We have attempted to re-engineer the institutional repository concept to more closely integrate with scholars’ research and writing processes, giving them tools that meet the needs we identified in our work-practice studies. Several basic issues found in our research, including resisting change and fear of extra workload, indicate that adoption may take some time. Furthermore, to overcome these barriers without mandates, a tool must prove to users that it has both short- and long-term benefits, will fit into their own personal work practices, and will provide a high level of value beyond the initial investment of learning and using the new system. We are re-introducing the repository as a tool that can play a central role in scholarly communication. A change like this comes with certain levels of risk for all parties involved. To help ensure that our users have a safe and positive experience, we have initially taken a conservative approach to the launch of the new software. As demonstrated by the number of new users registering to use the system, and other favorable reactions, there are strong indications that we have created a product that is more in line with our users’ needs. We feel excited and energized by the results we have achieved up to this point and are at the beginning of what promises to be a very busy year.

Afterword

For more information about IR+, please visit http://irplus.org.
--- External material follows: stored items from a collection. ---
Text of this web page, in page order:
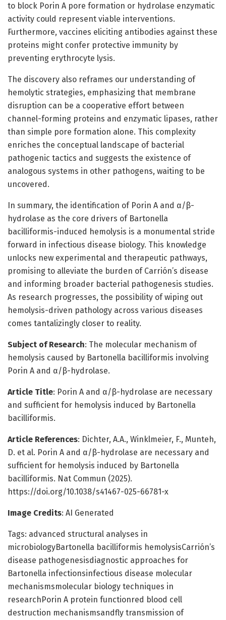
to block Porin A pore formation or hydrolase enzymatic
activity could represent viable interventions.
Furthermore, vaccines eliciting antibodies against these
proteins might confer protective immunity by
preventing erythrocyte lysis.
The discovery also reframes our understanding of
hemolytic strategies, emphasizing that membrane
disruption can be a cooperative effort between
channel-forming proteins and enzymatic lipases, rather
than simple pore formation alone. This complexity
enriches the conceptual landscape of bacterial
pathogenic tactics and suggests the existence of
analogous systems in other pathogens, waiting to be
uncovered.
In summary, the identification of Porin A and α/β-
hydrolase as the core drivers of Bartonella
bacilliformis-induced hemolysis is a monumental stride
forward in infectious disease biology. This knowledge
unlocks new experimental and therapeutic pathways,
promising to alleviate the burden of Carrión’s disease
and informing broader bacterial pathogenesis studies.
As research progresses, the possibility of wiping out
hemolysis-driven pathology across various diseases
comes tantalizingly closer to reality.
Subject of Research: The molecular mechanism of
hemolysis caused by Bartonella bacilliformis involving
Porin A and α/β-hydrolase.
Article Title: Porin A and α/β-hydrolase are necessary
and sufficient for hemolysis induced by Bartonella
bacilliformis.
Article References: Dichter, A.A., Winklmeier, F., Munteh,
D. et al. Porin A and α/β-hydrolase are necessary and
sufficient for hemolysis induced by Bartonella
bacilliformis. Nat Commun (2025).
https://doi.org/10.1038/s41467-025-66781-x
Image Credits: AI Generated
Tags: advanced structural analyses in
microbiologyBartonella bacilliformis hemolysisCarrión’s
disease pathogenesisdiagnostic approaches for
Bartonella infectionsinfectious disease molecular
mechanismsmolecular biology techniques in
researchPorin A protein functionred blood cell
destruction mechanismsandfly transmission of
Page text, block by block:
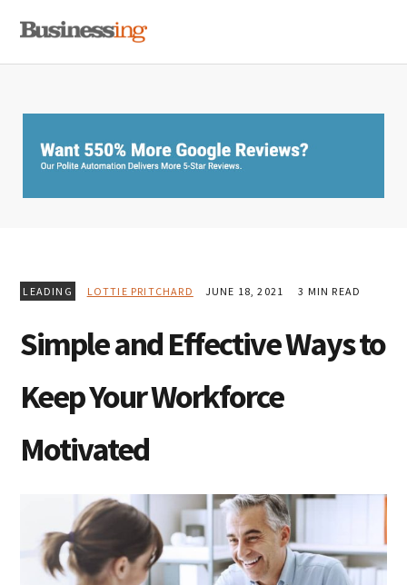
primary
main
primary
LEADING LOTTIE PRITCHARD JUNE 18, 2021 3 MIN READ
Simple and Effective Ways to
Keep Your Workforce
Motivated
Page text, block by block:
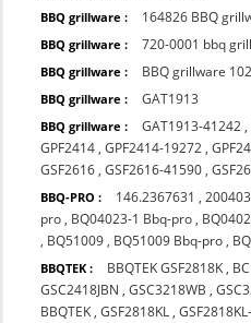
BBQ grillware : 164826 BBQ
BBQ grillware : 720-0001 bbq
BBQ grillware : BBQ grillware
BBQ grillware : GAT1913
BBQ grillware : GAT1913-41242 ,
GPF2414 ,GPF2414-19272 ,
GSF2616 ,GSF2616-41590 ,
BBQ-PRO : 146.2367631 ,
pro , BQ04023-1 Bbq-pro ,
, BQ51009 , BQ51009 Bbq-pro ,
BBQTEK : BBQTEK GSF2818K ,
GSC2418JBN ,GSC3218WB ,
BBQTEK ,GSF2818KL ,
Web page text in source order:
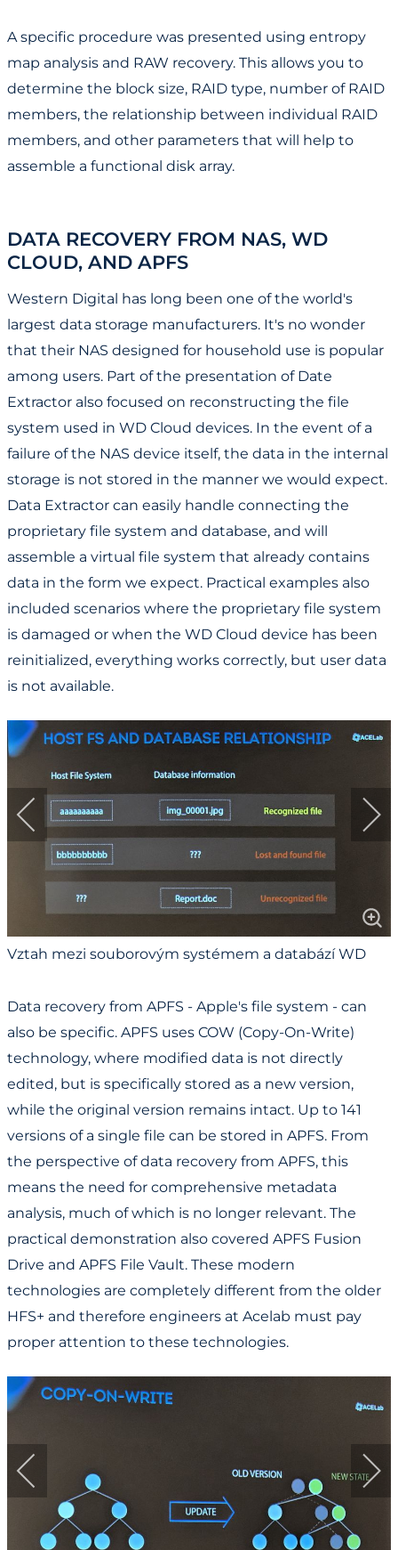
A specific procedure was presented using entropy
map analysis and RAW recovery. This allows you to
determine the block size, RAID type, number of RAID
members, the relationship between individual RAID
members, and other parameters that will help to
assemble a functional disk array.
DATA RECOVERY FROM NAS, WD
CLOUD, AND APFS
Western Digital has long been one of the world's
largest data storage manufacturers. It's no wonder
that their NAS designed for household use is popular
among users. Part of the presentation of Date
Extractor also focused on reconstructing the file
system used in WD Cloud devices. In the event of a
failure of the NAS device itself, the data in the internal
storage is not stored in the manner we would expect.
Data Extractor can easily handle connecting the
proprietary file system and database, and will
assemble a virtual file system that already contains
data in the form we expect. Practical examples also
included scenarios where the proprietary file system
is damaged or when the WD Cloud device has been
reinitialized, everything works correctly, but user data
is not available.
Vztah mezi souborovým systémem a databází WD
Database in WD Cloud
Data recovery from APFS - Apple's file system - can
also be specific. APFS uses COW (Copy-On-Write)
technology, where modified data is not directly
edited, but is specifically stored as a new version,
while the original version remains intact. Up to 141
versions of a single file can be stored in APFS. From
the perspective of data recovery from APFS, this
means the need for comprehensive metadata
analysis, much of which is no longer relevant. The
practical demonstration also covered APFS Fusion
Drive and APFS File Vault. These modern
technologies are completely different from the older
HFS+ and therefore engineers at Acelab must pay
proper attention to these technologies.

The site includes links to manuals, a descriptive flyer, links to video tutorials, and the source code for downloading.

Notes

1. The major indictment of the failure of institutional repositories is the seminal piece by Dorothea Salo, “Innkeeper at the Roach Motel” (98–123). Additional perspectives on the difficulties in recruiting repository content are provided by a useful literature review in (Markey et al. 156–157). A case study of a specific institution is provided by (Davis and Connolly n.pag.).

2. The available open source institutional repository software systems at the time (principally DSpace, Fedora, and ePrints) did not offer all the features we required. We were focused on addressing the needs of authors in the writing process. Systems such as CRIS (Current Research Information Systems) were broader in scope than the limitations of our grant period allowed. For more about CRIS, see (Björk 1–47; Tansey and Stembridge 212–226; euroCRIS website). For more about IR activity in the UK, see (Jacobs 124–141).